* [ABOUT THIS EXERCISE]:
Begin at the top of the entries below and write out every line through the one containing "Jugendlichen auf ihrer Entdeckungsreise in", excluding pictures.

┄┄┄┄┄┄┄┄┄┄

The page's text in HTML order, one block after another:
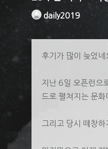
daily2019
후기가 많이 늦었
지난 6일 오픈런으
드로 펼쳐지는 문
그리고 당시 떼창
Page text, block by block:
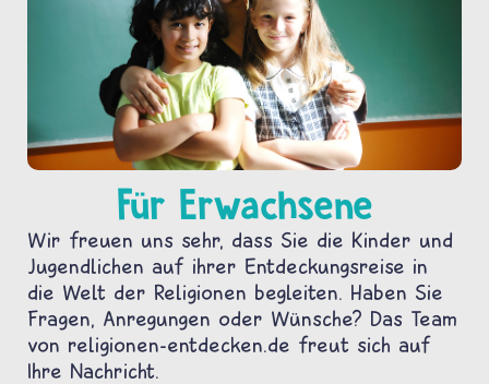
Für Erwachsene
Wir freuen uns sehr, dass Sie die Kinder und
Jugendlichen auf ihrer Entdeckungsreise in
die Welt der Religionen begleiten. Haben Sie
Fragen, Anregungen oder Wünsche? Das Team
von religionen-entdecken.de freut sich auf
Ihre Nachricht.
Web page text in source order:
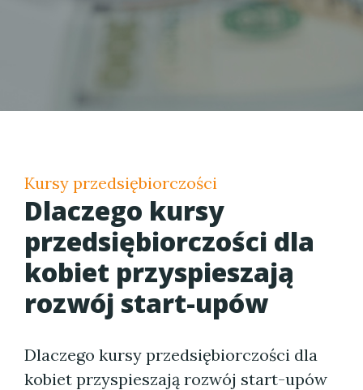
Kursy przedsiębiorczości
Dlaczego kursy
przedsiębiorczości dla
kobiet przyspieszają
rozwój start-upów
Dlaczego kursy przedsiębiorczości dla
kobiet przyspieszają rozwój start-upów
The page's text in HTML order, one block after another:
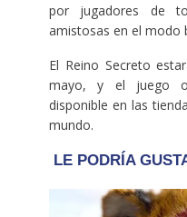
por jugadores de
amistosas en el modo
El Reino Secreto
mayo, y el juego
disponible en las
mundo.
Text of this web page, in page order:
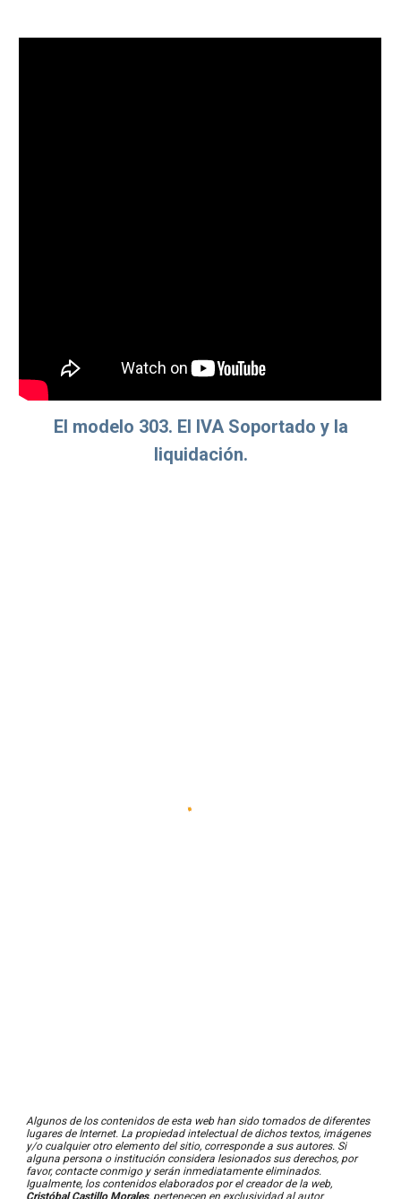
El modelo 303. El IVA Soportado y la
liquidación.
Algunos de los contenidos de esta web han sido tomados de diferentes
lugares de Internet. La propiedad intelectual de dichos textos, imágenes
y/o cualquier otro elemento del sitio, corresponde a sus autores. Si
alguna persona o institución considera lesionados sus derechos, por
favor, contacte conmigo y serán inmediatamente eliminados.
Igualmente, los contenidos elaborados por el creador de la web,
Cristóbal Castillo Morales, pertenecen en exclusividad al autor
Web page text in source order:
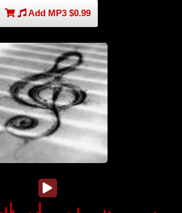
Add MP3 $0.99
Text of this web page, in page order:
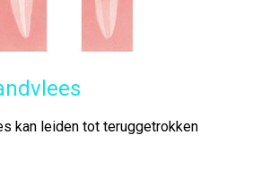
kan leiden tot teruggetrokken
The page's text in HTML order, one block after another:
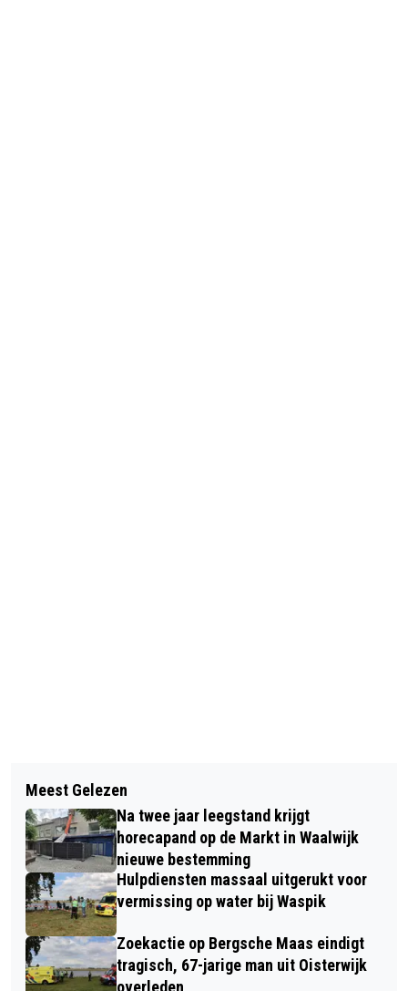
FRANK SPIERINGS STOPT ALS
WETHOUDER VAN GEMEENTE
WAALWIJK
WAALWIJK BEKIJKT LEGALITEIT VAN
GELUIDSSTUDIO NA KLACHT KOPER
DE LOEFF
Meest Gelezen
Na twee jaar leegstand krijgt
horecapand op de Markt in Waalwijk
nieuwe bestemming
Hulpdiensten massaal uitgerukt voor
vermissing op water bij Waspik
Zoekactie op Bergsche Maas eindigt
tragisch, 67-jarige man uit Oisterwijk
overleden
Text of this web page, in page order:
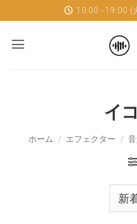
to
content
10:00 - 19:00 (
イ
ホーム / エフェクター /
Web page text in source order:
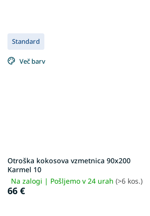
Standard
Več barv
Otroška kokosova vzmetnica 90x200
Karmel 10
Na zalogi | Pošljemo v 24 urah (>6 kos.)
66 €
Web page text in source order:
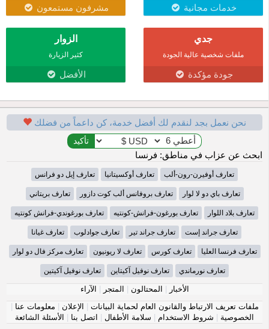
خدمات مجانية مشرفون مستمعون
جدي
ملفات شخصية عالية الجودة
جودة مؤكدة
الزوار
كثير الزيارة
الأفضل
نحن نعمل بجد لنقدم لك أفضل خدمة، كن داعماً من فضلك
ابحث عن عزاب في مناطق: فرنسا
تعارف أوفيرن-رون-ألب تعارف أوكسيتانيا تعارف إيل دو فرانس
تعارف باي دو لا لوار تعارف بروفانس ألب كوت دازور تعارف بريتاني
تعارف بلاد اللوار تعارف بورغون-فرانش-كونتيه تعارف بورغوندي-فرانش كونتيه
تعارف جراند إست تعارف جراند تير تعارف جوادلوب تعارف غيانا
تعارف فرنسا العليا تعارف كورس تعارف لا ريونيون تعارف مركز فال دو لوار
تعارف نورماندي تعارف نوفيل آكيتاين تعارف نوفيل آكيتين
الأخبار | المحتالون | المتجر | الآراء
ملفات تعريف الارتباط والقانون العام لحماية البيانات | الإعلان | معلومات عنا |
الخصوصية | شروط الاستخدام | سلامة الأطفال | اتصل بنا | الأسئلة الشائعة
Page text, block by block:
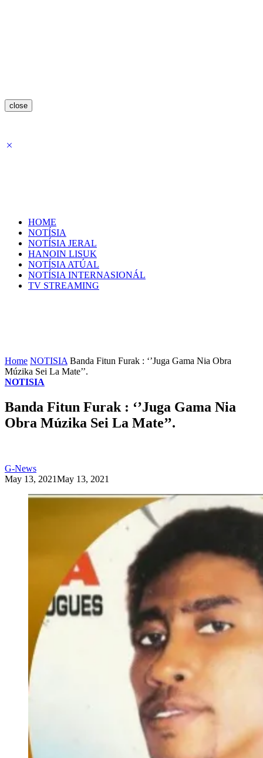
close
HOME
NOTÍSIA
NOTÍSIA JERAL
HANOIN LISUK
NOTÍSIA ATÚAL
NOTÍSIA INTERNASIONÁL
TV STREAMING
Home NOTISIA Banda Fitun Furak : ‘’Juga Gama Nia Obra
Múzika Sei La Mate’’.
NOTISIA
Banda Fitun Furak : ‘’Juga Gama Nia
Obra Múzika Sei La Mate’’.
G-News
May 13, 2021May 13, 2021
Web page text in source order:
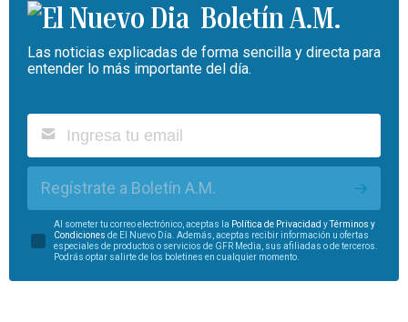
Boletín A.M.
Las noticias explicadas de forma sencilla y directa para
entender lo más importante del día.
Regístrate a Boletín A.M.
Al someter tu correo electrónico, aceptas la Política de Privacidad yTérminos y
Condiciones de El Nuevo Día. Además, aceptas recibir información u ofertas
especiales de productos o servicios de GFR Media, sus afiliadas o de terceros.
Podrás optar salirte de los boletines en cualquier momento.
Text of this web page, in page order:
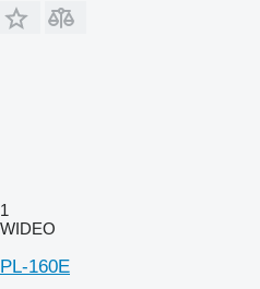
1
WIDEO
PL-160E
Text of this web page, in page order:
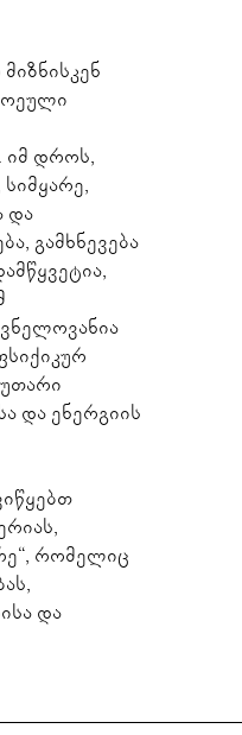
იმ დროს,
და
გამხნევება
და ენერგიის
რომელიც
და
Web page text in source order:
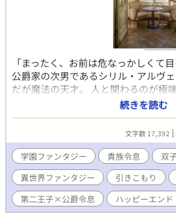
「まったく、お前は危なっかしくて
公爵家の次男であるシリル・アルヴ
だが魔法の天才。 人と関わるのが極
業で儲けたお金で建てた温室でぬく
フを送っていた。 そんなある日、シ
かに突き落とされたことを父から知
の婚約者候補として名が挙がってい
に、姉のフリをして学園に潜入し、犯
家を追い出されてしまう。 潜入一日
ったシリルは、姉と同じように階段
間を目撃し、咄嗟に助けに入る。 し
恐れられているディオン・オラージュ
続きを読む
文字数 17,392
学園ファンタジー 貴族令息 双
異世界ファンタジー
引きこもり
第二王子×公爵令息
ハッピーエンド
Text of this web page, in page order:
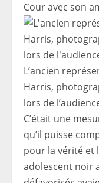
Cour avec son
L’ancien
Harris,
lors de
C’était une
qu’il puisse
pour la vérité et
adolescent noir
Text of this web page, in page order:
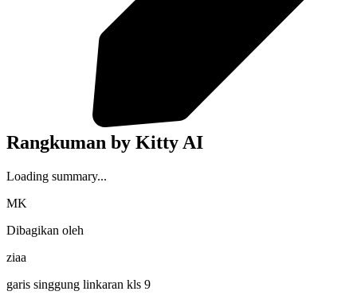
Rangkuman by Kitty AI
Loading summary...
MK
Dibagikan oleh
ziaa
garis singgung linkaran kls 9
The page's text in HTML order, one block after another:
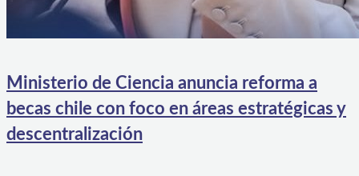
Ministerio de Ciencia anuncia reforma a
becas chile con foco en áreas estratégicas y
descentralización
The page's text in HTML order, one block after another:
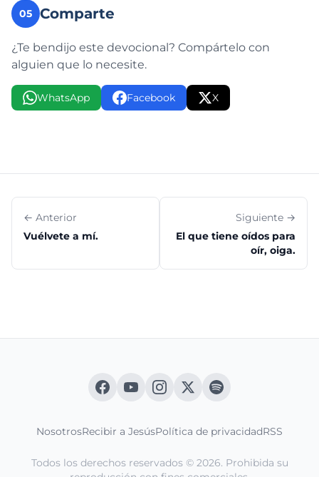
05 Comparte
¿Te bendijo este devocional? Compártelo con
alguien que lo necesite.
WhatsApp Facebook X
← Anterior
Vuélvete a mí.
Siguiente →
El que tiene oídos para
oír, oiga.
NosotrosRecibir a JesúsPolítica de privacidadRSS
Todos los derechos reservados © 2026. Prohibida su
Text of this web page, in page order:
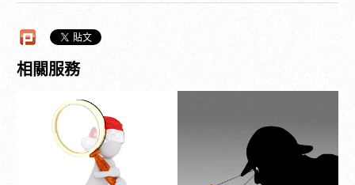
相關服務
Read more
台南徵信社費用
律師費用通常只有
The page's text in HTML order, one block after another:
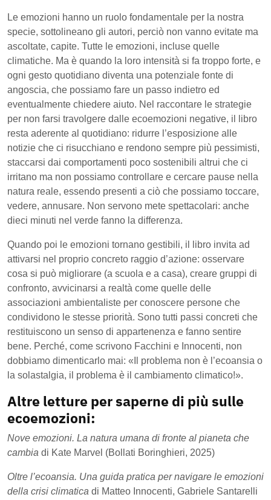
Le emozioni hanno un ruolo fondamentale per la nostra
specie, sottolineano gli autori, perciò non vanno evitate ma
ascoltate, capite. Tutte le emozioni, incluse quelle
climatiche. Ma è quando la loro intensità si fa troppo forte, e
ogni gesto quotidiano diventa una potenziale fonte di
angoscia, che possiamo fare un passo indietro ed
eventualmente chiedere aiuto. Nel raccontare le strategie
per non farsi travolgere dalle ecoemozioni negative, il libro
resta aderente al quotidiano: ridurre l’esposizione alle
notizie che ci risucchiano e rendono sempre più pessimisti,
staccarsi dai comportamenti poco sostenibili altrui che ci
irritano ma non possiamo controllare e cercare pause nella
natura reale, essendo presenti a ciò che possiamo toccare,
vedere, annusare. Non servono mete spettacolari: anche
dieci minuti nel verde fanno la differenza.
Quando poi le emozioni tornano gestibili, il libro invita ad
attivarsi nel proprio concreto raggio d’azione: osservare
cosa si può migliorare (a scuola e a casa), creare gruppi di
confronto, avvicinarsi a realtà come quelle delle
associazioni ambientaliste per conoscere persone che
condividono le stesse priorità. Sono tutti passi concreti che
restituiscono un senso di appartenenza e fanno sentire
bene. Perché, come scrivono Facchini e Innocenti, non
dobbiamo dimenticarlo mai: «Il problema non è l’ecoansia o
la solastalgia, il problema è il cambiamento climatico!».
Altre letture per saperne di più sulle
ecoemozioni:
Nove emozioni. La natura umana di fronte al pianeta che
cambia di Kate Marvel (Bollati Boringhieri, 2025)
Oltre l’ecoansia. Una guida pratica per navigare le emozioni
della crisi climatica di Matteo Innocenti, Gabriele Santarelli
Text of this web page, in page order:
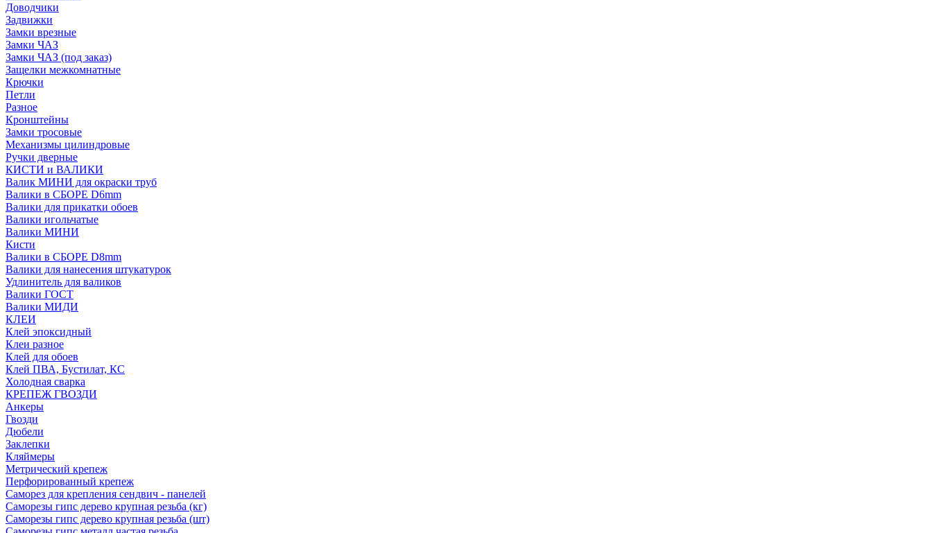
Доводчики
Задвижки
Замки врезные
Замки ЧАЗ
Замки ЧАЗ (под заказ)
Защелки межкомнатные
Крючки
Петли
Разное
Кронштейны
Замки тросовые
Механизмы цилиндровые
Ручки дверные
КИСТИ и ВАЛИКИ
Валик МИНИ для окраски труб
Валики в СБОРЕ D6mm
Валики для прикатки обоев
Валики игольчатые
Валики МИНИ
Кисти
Валики в СБОРЕ D8mm
Валики для нанесения штукатурок
Удлинитель для валиков
Валики ГОСТ
Валики МИДИ
КЛЕИ
Клей эпоксидный
Клеи разное
Клей для обоев
Клей ПВА, Бустилат, КС
Холодная сварка
КРЕПЕЖ ГВОЗДИ
Анкеры
Гвозди
Дюбели
Заклепки
Кляймеры
Метрический крепеж
Перфорированный крепеж
Саморез для крепления сендвич - панелей
Саморезы гипс дерево крупная резьба (кг)
Саморезы гипс дерево крупная резьба (шт)
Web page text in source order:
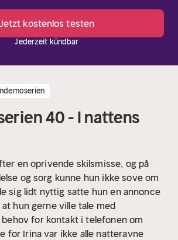
Jetzt kostenlos testen
Jederzeit kündbar
40 - I nattens
en oprivende skilsmisse, og på
og sorg kunne hun ikke sove om
sig lidt nyttig satte hun en annonce
hun gerne ville tale med
for kontakt i telefonen om
for Irina var ikke alle natteravne
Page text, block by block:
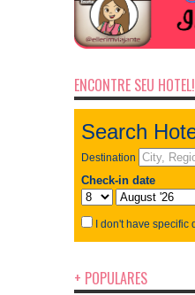
ENCONTRE SEU HOTEL!
+ POPULARES
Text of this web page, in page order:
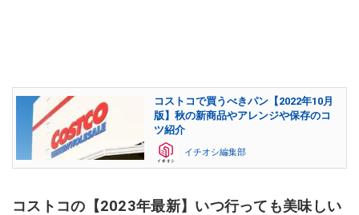
コストコで買うべきパン【2022年10月
版】秋の新商品やアレンジや保存のコ
ツ紹介
イチオシ編集部
コストコの【2023年最新】いつ行っても美味しい
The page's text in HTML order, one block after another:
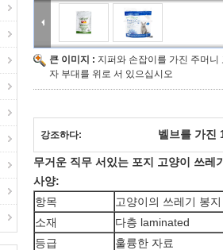
큰 이미지 : 지퍼와 손잡이를 가진 주머니
자 부대를 위로 서 있으십시오
강조하다: 벨브를 가진
무거운 직무 서있는 포지 고양이 쓰레
사양:
항목
고양이의 쓰레기 봉지
소재
다층 laminated
등급
훌륭한 자료
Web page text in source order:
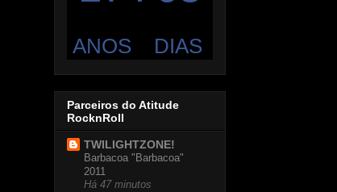
Parceiros do Atitude
RocknRoll
TWILIGHTZONE!
Barbacoa "Barbacoa"
2011
Há 47 minutos
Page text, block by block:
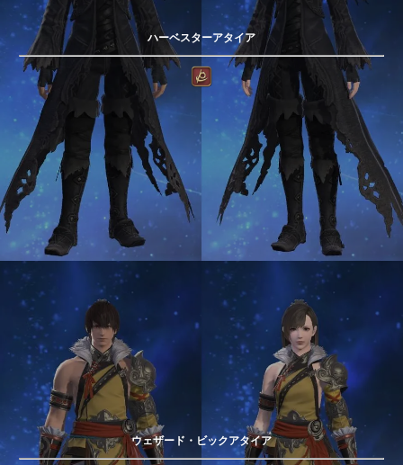
ハーベスターアタイア
ウェザード・ビックアタイア

┄┄┄┄┄┄┄┄┄┄

* [EXERCISE ANSWER]:
The page's text in HTML order, one block after another:
daily2019
후기가 많이 늦었
지난 6일 오픈런으
드로 펼쳐지는 문
그리고 당시 떼창
Page text, block by block:
Für Erwachsene
Wir freuen uns sehr, dass Sie die Kinder und
Jugendlichen auf ihrer Entdeckungsreise in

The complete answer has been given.